Sunday brings the end of another dumpy Miami Dolphins season, but not to the problems needing solutions or the organizational mess that demands more than a offseason cleanup on Aisle 5.

There’s cleanup needed on aisles five, six, seven and eight in a manner they might not have the time or stomach to do.

The good news is team owner Steve Ross and his son-in-law, Daniel Sillman — yes, his inclusion in decisions is part of some needed change — realize the team’s personnel department needs a complete rebuild. General manager. Scouts. Middle-management. Top to bottom. Everything.

Now, you can be snarky and say a smarter organization would have realized this before the tank-for-tomorrow rebuild was entrusted to former general manager Chris Grier in 2019. Or realized it in 2020. Or 2021. Or …

When Ross fired Grier and his two top lieutenants in November, he decided to redo the front office in a manner he hadn’t since buying the team 17 years and no playoff wins ago.

Hey, what’s the rehab line that all awareness starts with self-awareness?

Maybe they get it after years of trying to trick the system (tanking, free-agent-paloozas): Whoever evaluates talent is the most important person in any franchise in every sport. It can be the GM or coach or someone behind the scenes.

But Step One of this busy offseason was moving on from the previous, clumsy personnel department.

Step Two was hiring ESPN analyst and Hall of Fame quarterback Troy Aikman to help with the general manager search. He’s a team outsider. That’s needed. With his broadcasting job he’s allowed inside virtually every team. That’s needed. He’s not hiring the next GM — he’s identifying potential candidates for interviews.

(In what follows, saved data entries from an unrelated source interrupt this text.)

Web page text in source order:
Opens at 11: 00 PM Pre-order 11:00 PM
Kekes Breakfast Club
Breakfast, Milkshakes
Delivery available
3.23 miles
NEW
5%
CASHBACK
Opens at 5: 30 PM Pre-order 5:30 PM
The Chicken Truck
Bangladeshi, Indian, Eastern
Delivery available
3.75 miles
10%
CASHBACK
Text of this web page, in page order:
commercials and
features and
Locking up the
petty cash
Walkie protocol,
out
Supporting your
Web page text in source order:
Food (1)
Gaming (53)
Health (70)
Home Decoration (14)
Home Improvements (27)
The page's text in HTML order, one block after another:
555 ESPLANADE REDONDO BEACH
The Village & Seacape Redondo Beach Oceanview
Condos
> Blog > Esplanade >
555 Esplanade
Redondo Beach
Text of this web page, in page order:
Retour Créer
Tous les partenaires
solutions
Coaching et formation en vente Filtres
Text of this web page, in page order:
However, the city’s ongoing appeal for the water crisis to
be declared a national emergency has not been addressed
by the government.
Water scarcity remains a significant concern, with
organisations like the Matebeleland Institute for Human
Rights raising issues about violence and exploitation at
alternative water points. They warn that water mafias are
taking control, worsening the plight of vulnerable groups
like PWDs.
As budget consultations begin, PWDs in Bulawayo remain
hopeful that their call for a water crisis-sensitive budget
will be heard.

You can see the value in that even if it’s an unconventional move to raid the broadcast booth. But it’s also unconventional to have almost the same inner circle, minus Grier, making decisions: Ross, team president Tom Garfinkel, vice president Brandon Shore and, what, is Dan Marino in or out? (What a screw-up that was on several levels leaving him in the dark for weeks about Aikman.)

Maybe that stale circle is why Sillman came aboard or Shore started to have a larger voice last offseason. Ross has receipts, too. He should know who to trust, or not, by seeing who was right or wrong on major decisions in past years like staying with Grier forever, passing on quarterbacks Lamar Jackson, Josh Allen and Justin Herbert, drafting Tua Tagovailoa and hiring Brian Flores and Mike McDaniel.

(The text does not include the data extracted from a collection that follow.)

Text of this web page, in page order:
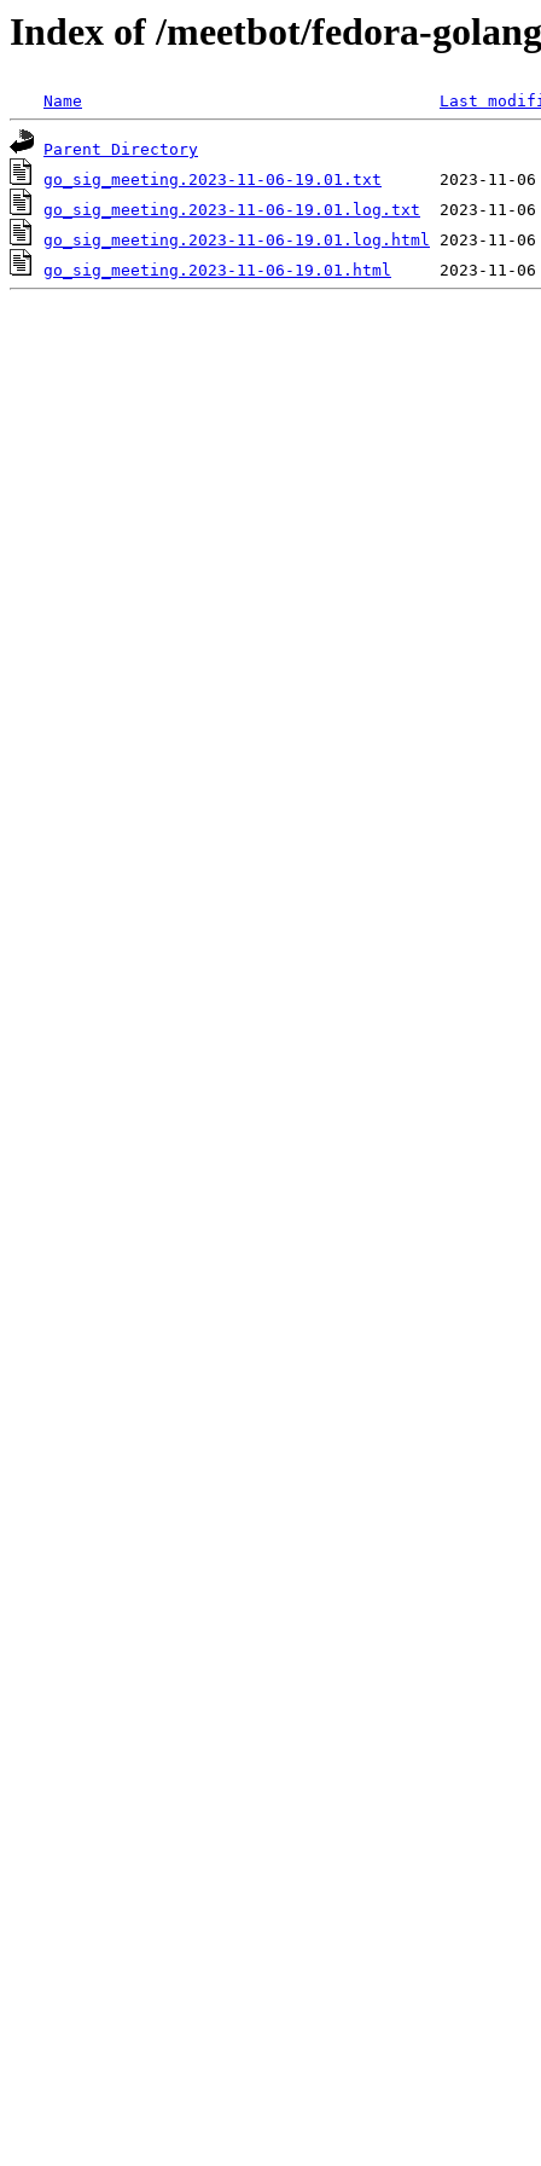
Index of /meetbot/fedora-
Name Last
Parent Directory
go_sig_meeting.2023-11-06-19.01.txt
go_sig_meeting.2023-11-06-19.01.log.txt
go_sig_meeting.2023-11-06-19.01.log.html
go_sig_meeting.2023-11-06-19.01.html

Which gets to McDaniel. Can we get the mop here on Aisle Seven? Or is one not coming?

The inside chatter and tea leaves say Ross wants to bring McDaniel back next season. Nothing’s final until Ross makes it so. But surely Ross knows he’s shrinking the pool of GM candidates by bringing back a quirky coach with a mediocre record who was run over by star players last season and started 1-6 to effectively end this season.

Aikman already was hired by the team in his niche role of counseling the GM search when he let the nation know all through the fourth quarter against Pittsburgh what he thought of McDaniel. “Flabbergasted” was the word for coaching and time-management decisions.

“I’ve never seen anything like it,” he said.

The case for McDaniel shouldn’t be he ran off four consecutive wins with the season kaput, players performed hard for him or any too-soon presumptions on rookie quarterback Quinn Ewers. Those are low bars for a lost organization.

The only case for McDaniel is he’s spent four years learning on the job and knows how to be a head coach now. Maybe Ross believes that. Maybe he’s right.

This won’t be an easy offseason. There’s no John Harbaugh or Mike Vrabel waiting to check all the necessary boxes of a troubled organization like in the past two offseasons.

But Ross has done one thing right. He’s rebuilding the personnel department. It takes talent to find talent. Maybe with Aikman’s help they find the guy who can find the quarterback to put this franchise in better shape.

That’s where everything starts. It cost seven years dating to 2019, so far, in getting the Tua-or-Herbert decision wrong. This offseason can start the long climb back.